Saskatchewan has 23 of the 31 minerals listed on the Canadian critical minerals list. In the province’s 2023 Budget, the Saskatchewan Mineral Exploration Tax Credit was increased from 10 percent to 30 percent and the Targeted Mineral Exploration Incentive, which applies to exploration drilling of all hard-rock minerals, was increased from $750,000 to $4 million. In addition, $2.4 million was dedicated to provide better systems for geoscience data collection and reporting. Saskatchewan

Yoshua Bengio, co-founder and scientific director of Mila – Quebec AI Institute, along with more than 1,000 key players in the field of artificial intelligence (AI) and technology, signed an open letter, dated March 29, urging all AI labs to agree to a six-month “public and verifiable” pause on training systems that are more powerful than GPT-4. Signatories to the letter (which has since garnered more than 50,000 signatures), initiated by the nonprofit Future of Life Institute, include Elon Musk and Steve Wozniak, co-founder of Apple. The letter states that AI systems with intelligence that can rival human intelligence can pose serious threats to society and humanity, and that “recent months have seen AI labs locked in an out-of-control race to develop and deploy ever more powerful digital minds that no one — not even their creators — can understand, predict, or reliably control.” The signatories call on all labs and independent experts to use the pause to develop and implement a set of shared safety protocols for advanced AI design and development that are rigorously audited and overseen by independent outside experts. In parallel, AI developers should work with policymakers to dramatically accelerate development of robust AI governance systems. Mila

Rapidly evolving technologies are creating challenges for those seeking to keep people safe while protecting their rights and freedoms, according to a new expert panel report from the Council of Canadian Academies (CCA). While the internet and communications technologies are essential and often helpful, they also enable malicious actors to harm people and communities. Addressing these harms requires both legal and non-legal approaches that can keep pace with technological change and protect privacy and human rights, according to the report, sponsored by Public Safety Canada.

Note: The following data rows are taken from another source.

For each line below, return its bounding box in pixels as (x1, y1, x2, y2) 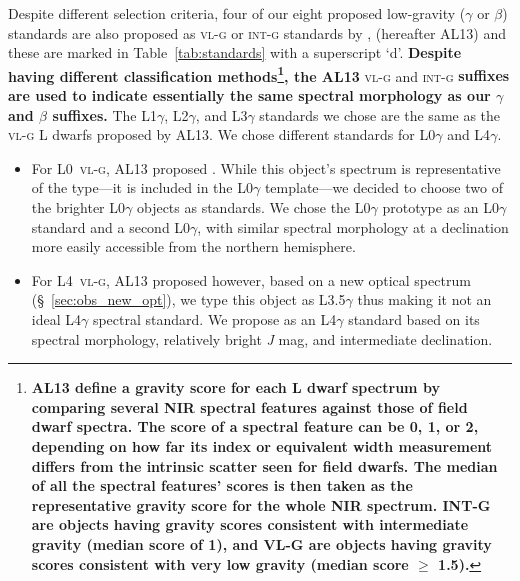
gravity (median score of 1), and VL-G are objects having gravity (31, 533, 492, 554)
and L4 (447, 124, 491, 145)
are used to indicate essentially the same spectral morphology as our (8, 85, 491, 106)
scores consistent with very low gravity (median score (31, 553, 409, 574)
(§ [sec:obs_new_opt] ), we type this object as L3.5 (31, 289, 346, 310)
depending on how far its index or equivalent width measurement (31, 435, 493, 456)
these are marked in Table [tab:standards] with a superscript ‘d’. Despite (8, 42, 462, 63)
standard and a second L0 (31, 216, 191, 237)
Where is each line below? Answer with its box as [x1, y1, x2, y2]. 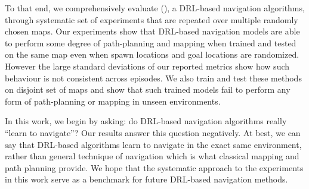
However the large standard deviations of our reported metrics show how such [5, 59, 290, 72]
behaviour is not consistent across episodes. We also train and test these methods [5, 71, 302, 84]
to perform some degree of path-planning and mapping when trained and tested [5, 36, 296, 49]
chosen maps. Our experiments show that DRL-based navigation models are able [5, 25, 300, 37]
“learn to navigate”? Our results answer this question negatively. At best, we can [5, 126, 301, 138]
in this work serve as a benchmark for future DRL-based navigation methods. [5, 173, 288, 185]
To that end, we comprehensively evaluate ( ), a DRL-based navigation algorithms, [5, 2, 305, 14]
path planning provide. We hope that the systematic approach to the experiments [5, 161, 304, 174]
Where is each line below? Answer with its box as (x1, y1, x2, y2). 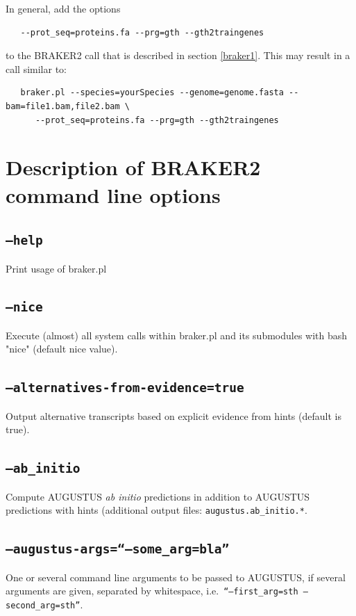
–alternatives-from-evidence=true (6, 380, 244, 396)
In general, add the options (6, 1, 121, 15)
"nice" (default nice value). (6, 341, 118, 356)
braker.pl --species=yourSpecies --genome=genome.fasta (20, 88, 284, 98)
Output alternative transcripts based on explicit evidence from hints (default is (6, 408, 341, 423)
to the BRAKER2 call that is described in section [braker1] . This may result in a (6, 48, 350, 63)
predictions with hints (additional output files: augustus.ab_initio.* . (6, 503, 307, 517)
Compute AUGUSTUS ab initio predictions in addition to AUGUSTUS (6, 489, 310, 503)
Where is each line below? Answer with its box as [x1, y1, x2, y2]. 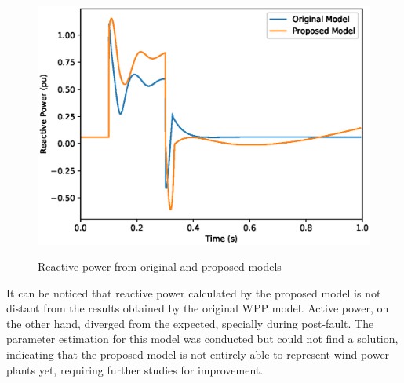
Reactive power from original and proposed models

The report examines how harmful and criminal activities have evolved as a result of digital technologies, the resulting challenges this causes for policymakers and law enforcement, and possible opportunities in regulation, prevention, and investigation of cyber-enabled harm. CCA

The Government of Canada joined a U.S.-led declaration by 11 countries to work together on developing and implementing policies to discourage the misuse of commercial spyware, and recognize the need for strict domestic and international controls on the proliferation of such technology. Signatories included the governments of Australia, Canada, Costa Rica, Denmark, France, New Zealand, Norway, Sweden, Switzerland, the United Kingdom, and the United States. The declaration commits the countries to work closely with industry partners and civil society groups to set appropriate standards, while also continuing to support innovation. The White House

THE GRAPEVINE

 Jeremy Hansen was selected by the Canadian Space Agency (CSA) and NASA to be the first Canadian astronaut to fly around the Moon, as part of NASA’s Artemis II mission. The historic crewed mission to the Moon, expected to take place next year, will be the first since the end of the Apollo program 50 years ago. Colonel Hansen, 47, from London, ON, is a fighter pilot with a master of science degree in physics. He was one of two recruits selected in 2009 by the CSA in its third Canadian astronaut recruitment campaign. CSA

Winners of this year’s annual Canada Gairdner Awards, sponsored by the Gairdner Foundation, were announced, including the five recipients of the 2023 Canada Gairdner International Awards recognized for seminal discoveries or contributions to biomedical science. Click here for a full list of award recipients and their achievements, including the two winners of the inaugural Canada Gairdner Momentum Award for mid-career researchers.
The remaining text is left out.